Crown seeks 20 to 22 years of parole ineligibility

A second-degree murder conviction comes with an automatic life sentence, and 10 to 25 years of parole ineligibility.

Crown prosecutor Shivani Naidu-Barrett is asking to set parole ineligibility close to the maximum, at 20 to 22 years.

She said Moss clearly intended to kill Desrosiers, and deliberately sought out a pair of scissors in the kitchen that he used as a weapon.

“It is clear that he does not see the consequences of his cannabis usage. He has always maintained it was a mental illness that caused his behaviour. That is not correct,” she said.

“I expect that Mr. Moss is remorseful for his actions. … but he lacks true insight in how his behaviour caused what happened that day,” she said.

Defence lawyer Andrea Urquhart argued for Moss to be allowed to apply for parole after 13 years, asking the judge to consider his actions and his substance use in the context of trauma in his own childhood and past generations of his family.

A Gladue report, which details circumstances of a self-identified Indigenous accused’s life for a judge to consider in sentencing, was prepared for Moss.
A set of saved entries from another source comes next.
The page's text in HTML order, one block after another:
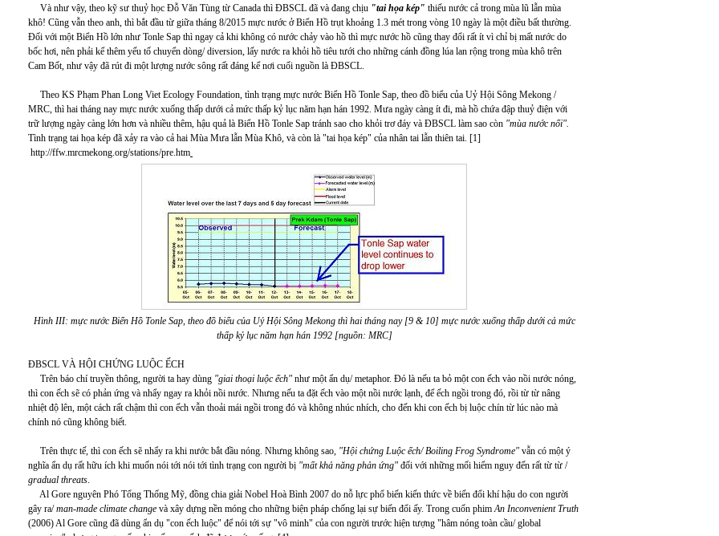
Và như vậy, theo kỹ sư thuỷ học Đỗ Văn Tùng từ Canada thì ĐBSCL đã và đang chịu "tai họa kép" thiếu nước cả trong mùa lũ lẫn mùa
khô! Cũng vẫn theo anh, thì bắt đầu từ giữa tháng 8/2015 mực nước ở Biển Hồ trụt khoảng 1.3 mét trong vòng 10 ngày là một điều bất thường.
Đối với một Biển Hồ lớn như Tonle Sap thì ngay cả khi không có nước chảy vào hồ thì mực nước hồ cũng thay đổi rất ít vì chỉ bị mất nước do
bốc hơi, nên phải kể thêm yếu tố chuyển dòng/ diversion, lấy nước ra khỏi hồ tiêu tưới cho những cánh đồng lúa lan rộng trong mùa khô trên
Cam Bốt, như vậy đã rút đi một lượng nước sông rất đáng kể nơi cuối nguồn là ĐBSCL.
Theo KS Phạm Phan Long Viet Ecology Foundation, tình trạng mực nước Biển Hồ Tonle Sap, theo đồ biểu của Uỷ Hội Sông Mekong /
MRC, thì hai tháng nay mực nước xuống thấp dưới cả mức thấp kỷ lục năm hạn hán 1992. Mưa ngày càng ít đi, mà hồ chứa đập thuỷ điện với
trữ lượng ngày càng lớn hơn và nhiều thêm, hậu quả là Biển Hồ Tonle Sap tránh sao cho khỏi trơ đáy và ĐBSCL làm sao còn "mùa nước nổi".
Tình trạng tai họa kép đã xảy ra vào cả hai Mùa Mưa lẫn Mùa Khô, và còn là "tai họa kép" của nhân tai lẫn thiên tai. [1]
http://ffw.mrcmekong.org/stations/pre.htm
Hình III: mực nước Biển Hồ Tonle Sap, theo đồ biểu của Uỷ Hội Sông Mekong thì hai tháng nay [9 & 10] mực nước xuống thấp dưới cả mức
thấp kỷ lục năm hạn hán 1992 [nguồn: MRC]
ĐBSCL VÀ HỘI CHỨNG LUỘC ẾCH
Trên báo chí truyền thông, người ta hay dùng "giai thoại luộc ếch" như một ẩn dụ/ metaphor. Đó là nếu ta bỏ một con ếch vào nồi nước nóng,
thì con ếch sẽ có phản ứng và nhẩy ngay ra khỏi nồi nước. Nhưng nếu ta đặt ếch vào một nồi nước lạnh, để ếch ngồi trong đó, rồi từ từ nâng
nhiệt độ lên, một cách rất chậm thì con ếch vẫn thoải mái ngồi trong đó và không nhúc nhích, cho đến khi con ếch bị luộc chín từ lúc nào mà
chính nó cũng không biết.
Trên thực tế, thì con ếch sẽ nhẩy ra khi nước bắt đầu nóng. Nhưng không sao, "Hội chứng Luộc ếch/ Boiling Frog Syndrome" vẫn có một ý
nghĩa ẩn dụ rất hữu ích khi muốn nói tới nói tới tình trạng con người bị "mất khả năng phản ứng" đối với những mối hiểm nguy đến rất từ từ /
gradual threats.
Al Gore nguyên Phó Tổng Thống Mỹ, đồng chia giải Nobel Hoà Bình 2007 do nỗ lực phổ biến kiến thức về biến đổi khí hậu do con người
gây ra/man-made climate change và xây dựng nền móng cho những biện pháp chống lại sự biến đổi ấy. Trong cuốn phimAn Inconvenient Truth
(2006) Al Gore cũng đã dùng ẩn dụ "con ếch luộc" để nói tới sự "vô minh" của con người trước hiện tượng "hâm nóng toàn cầu/ global

Court heard that Moss’s maternal grandmother was Métis, and his great-grandmother may have attended a residential school, but the family isn’t certain.

Urquhart said Moss is affected by intergenerational trauma, although he and his family members primarily point to the experiences of a non-Indigenous relative as the source.

Naidu-Barrett said the Crown’s position is that there is only a “remote” connection between Moss’s actions in the case and his Indigenous heritage.

“While his background is relevant to sentence, it should not be characterized as Gladue factors,” she said.

Mandziuk is expected to deliver his sentencing decision on June 21.